D. n° 2026-800 et n° 2026-801 du 17 et 18 août 2026, JO du 19 août

La loi du 22 décembre 2025 portant création d’un statut de l’élu local a étendu les autorisations d’absence dont bénéficie le salarié membre d’un conseil municipal. Il peut désormais s’absenter pour participer à certaines fêtes légales et commémorations, ainsi que pour la mise en œuvre des mesures de sûreté prescrites par le maire en cas de danger grave ou imminent.

Deux décrets publiés au Journal officiel du 19 août 2026 précisent les modalités d’application de ces nouveaux cas d’absence. Ces règles s’appliquent également au salarié élu au sein d’un établissement public de coopération intercommunale à fiscalité propre.

Pour s’absenter afin de participer aux fêtes légales (8 mai, 14 juillet, 11 novembre) et aux commémorations, fêtes et journées nationales désormais listées par décret (journée d’hommage aux victimes du terrorisme, du souvenir de la guerre d’Algérie, du génocide des Tutsis, journée de l’Europe, etc.), le salarié doit informer son employeur par écrit, dès qu’il en a connaissance, de la date et de la durée de la ou des absences envisagées.

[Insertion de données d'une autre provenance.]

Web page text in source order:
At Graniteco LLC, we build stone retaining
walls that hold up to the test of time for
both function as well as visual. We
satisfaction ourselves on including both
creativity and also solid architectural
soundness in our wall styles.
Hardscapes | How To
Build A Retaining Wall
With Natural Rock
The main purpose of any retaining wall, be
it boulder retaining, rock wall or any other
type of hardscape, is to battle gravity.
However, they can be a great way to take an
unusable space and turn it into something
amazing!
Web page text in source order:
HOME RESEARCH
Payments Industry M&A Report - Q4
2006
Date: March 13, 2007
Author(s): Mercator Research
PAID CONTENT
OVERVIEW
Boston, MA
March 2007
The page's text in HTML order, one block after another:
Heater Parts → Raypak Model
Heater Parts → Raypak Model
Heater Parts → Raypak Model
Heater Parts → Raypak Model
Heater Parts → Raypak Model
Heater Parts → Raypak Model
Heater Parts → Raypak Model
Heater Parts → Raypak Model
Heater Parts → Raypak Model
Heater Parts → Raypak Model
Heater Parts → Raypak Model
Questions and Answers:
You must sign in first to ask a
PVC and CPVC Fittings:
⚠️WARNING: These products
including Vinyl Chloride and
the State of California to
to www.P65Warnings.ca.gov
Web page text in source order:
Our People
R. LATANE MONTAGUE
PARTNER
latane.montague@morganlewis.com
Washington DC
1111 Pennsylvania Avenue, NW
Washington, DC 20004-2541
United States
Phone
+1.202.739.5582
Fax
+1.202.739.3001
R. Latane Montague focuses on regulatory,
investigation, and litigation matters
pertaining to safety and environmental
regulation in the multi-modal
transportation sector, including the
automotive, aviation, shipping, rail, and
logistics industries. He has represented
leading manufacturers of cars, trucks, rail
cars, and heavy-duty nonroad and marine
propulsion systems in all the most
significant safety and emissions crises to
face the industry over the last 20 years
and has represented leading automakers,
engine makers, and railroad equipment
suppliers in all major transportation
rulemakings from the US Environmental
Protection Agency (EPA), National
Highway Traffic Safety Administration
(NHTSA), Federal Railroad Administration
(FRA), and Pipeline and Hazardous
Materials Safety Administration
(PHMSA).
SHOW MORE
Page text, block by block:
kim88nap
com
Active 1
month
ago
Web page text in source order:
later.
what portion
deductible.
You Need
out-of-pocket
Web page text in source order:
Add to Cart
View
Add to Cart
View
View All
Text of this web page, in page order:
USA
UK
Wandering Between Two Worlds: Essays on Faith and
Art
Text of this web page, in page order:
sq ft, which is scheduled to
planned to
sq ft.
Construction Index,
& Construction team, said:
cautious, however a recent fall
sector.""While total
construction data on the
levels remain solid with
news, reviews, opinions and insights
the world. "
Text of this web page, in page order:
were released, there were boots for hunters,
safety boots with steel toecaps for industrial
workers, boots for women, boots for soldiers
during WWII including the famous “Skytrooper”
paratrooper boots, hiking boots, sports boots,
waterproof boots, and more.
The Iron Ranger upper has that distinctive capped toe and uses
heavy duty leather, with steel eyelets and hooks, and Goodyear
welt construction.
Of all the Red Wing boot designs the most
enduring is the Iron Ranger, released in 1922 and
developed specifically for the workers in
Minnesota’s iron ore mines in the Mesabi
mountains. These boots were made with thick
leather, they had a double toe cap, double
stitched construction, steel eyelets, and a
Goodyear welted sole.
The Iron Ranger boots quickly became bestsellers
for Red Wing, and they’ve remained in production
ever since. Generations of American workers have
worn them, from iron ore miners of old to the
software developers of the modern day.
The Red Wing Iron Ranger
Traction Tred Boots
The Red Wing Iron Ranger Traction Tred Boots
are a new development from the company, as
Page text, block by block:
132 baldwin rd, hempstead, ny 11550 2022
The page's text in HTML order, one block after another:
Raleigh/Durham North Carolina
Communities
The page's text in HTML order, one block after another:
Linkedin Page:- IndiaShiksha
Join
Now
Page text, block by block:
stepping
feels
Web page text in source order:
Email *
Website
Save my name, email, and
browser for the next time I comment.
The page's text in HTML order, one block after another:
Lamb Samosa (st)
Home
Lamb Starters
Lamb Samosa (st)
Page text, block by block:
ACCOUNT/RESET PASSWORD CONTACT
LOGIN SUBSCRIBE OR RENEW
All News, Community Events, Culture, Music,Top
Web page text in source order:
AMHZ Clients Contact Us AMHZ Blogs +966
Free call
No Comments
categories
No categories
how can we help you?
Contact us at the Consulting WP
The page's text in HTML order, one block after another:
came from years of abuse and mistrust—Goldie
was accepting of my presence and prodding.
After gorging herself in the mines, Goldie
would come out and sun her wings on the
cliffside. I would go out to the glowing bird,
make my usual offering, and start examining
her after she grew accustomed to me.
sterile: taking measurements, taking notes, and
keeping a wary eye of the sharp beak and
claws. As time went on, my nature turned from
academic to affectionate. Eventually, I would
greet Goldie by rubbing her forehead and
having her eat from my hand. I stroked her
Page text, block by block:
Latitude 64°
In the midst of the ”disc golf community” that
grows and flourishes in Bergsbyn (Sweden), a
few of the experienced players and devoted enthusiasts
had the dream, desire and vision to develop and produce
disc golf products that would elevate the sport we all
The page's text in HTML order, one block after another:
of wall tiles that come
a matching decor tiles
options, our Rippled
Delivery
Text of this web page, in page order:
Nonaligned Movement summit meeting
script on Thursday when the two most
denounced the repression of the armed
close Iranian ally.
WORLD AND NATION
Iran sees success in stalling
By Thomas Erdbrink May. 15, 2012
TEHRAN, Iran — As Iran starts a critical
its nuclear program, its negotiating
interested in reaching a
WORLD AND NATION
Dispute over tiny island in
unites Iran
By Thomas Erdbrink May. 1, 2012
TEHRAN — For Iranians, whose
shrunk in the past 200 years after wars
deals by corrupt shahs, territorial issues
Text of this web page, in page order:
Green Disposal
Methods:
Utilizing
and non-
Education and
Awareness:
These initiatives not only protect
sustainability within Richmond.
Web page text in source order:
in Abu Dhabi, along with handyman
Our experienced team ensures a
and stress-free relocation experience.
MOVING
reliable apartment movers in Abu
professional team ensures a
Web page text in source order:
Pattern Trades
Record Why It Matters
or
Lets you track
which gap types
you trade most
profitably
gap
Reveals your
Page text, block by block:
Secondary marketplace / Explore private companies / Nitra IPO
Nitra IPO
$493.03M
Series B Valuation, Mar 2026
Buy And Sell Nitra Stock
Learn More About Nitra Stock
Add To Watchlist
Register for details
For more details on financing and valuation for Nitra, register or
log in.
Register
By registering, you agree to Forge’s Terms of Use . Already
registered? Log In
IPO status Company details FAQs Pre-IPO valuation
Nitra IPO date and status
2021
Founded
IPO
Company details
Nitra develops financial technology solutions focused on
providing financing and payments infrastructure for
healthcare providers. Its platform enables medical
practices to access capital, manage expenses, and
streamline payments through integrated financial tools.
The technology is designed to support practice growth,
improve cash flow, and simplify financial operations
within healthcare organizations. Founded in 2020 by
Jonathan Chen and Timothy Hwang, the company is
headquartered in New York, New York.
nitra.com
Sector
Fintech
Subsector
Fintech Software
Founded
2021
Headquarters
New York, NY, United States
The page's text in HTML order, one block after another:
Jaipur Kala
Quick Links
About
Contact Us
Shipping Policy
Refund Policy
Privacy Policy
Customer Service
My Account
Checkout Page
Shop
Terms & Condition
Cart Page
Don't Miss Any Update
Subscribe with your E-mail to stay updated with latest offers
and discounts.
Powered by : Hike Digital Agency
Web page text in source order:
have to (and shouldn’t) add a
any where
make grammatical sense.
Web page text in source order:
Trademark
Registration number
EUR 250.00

Pour la mise en œuvre des mesures de sûreté prescrites par le maire (accident naturel tel qu’un incendie ou une inondation), le salarié doit informer sans délai son employeur, par tout moyen, de la nature, de l’objet et de la durée de l’absence envisagée, puis confirmer cette information par écrit dans un délai maximal de 48 heures.

Le salarié élu municipal qui ne perçoit pas d’indemnité de fonction peut bénéficier, pour ces absences, d’une compensation financière versée par la commune. Il peut également obtenir le remboursement des frais de garde engagés pour ses enfants de moins de 16 ans ou pour des personnes âgées, en situation de handicap ou ayant besoin d’une aide personnelle.

Attention : les commémorations, fêtes et journées nationales ouvrant droit à absence sont fixées par une liste précise établie par décret ; elle inclut notamment des dates propres à l’outre-mer, comme les journées de commémoration de l’abolition de l’esclavage à Mayotte, en Martinique, en Guadeloupe, en Guyane, à Saint-Barthélemy et à La Réunion.

Ces dispositions sont entrées en vigueur le 20 août 2026.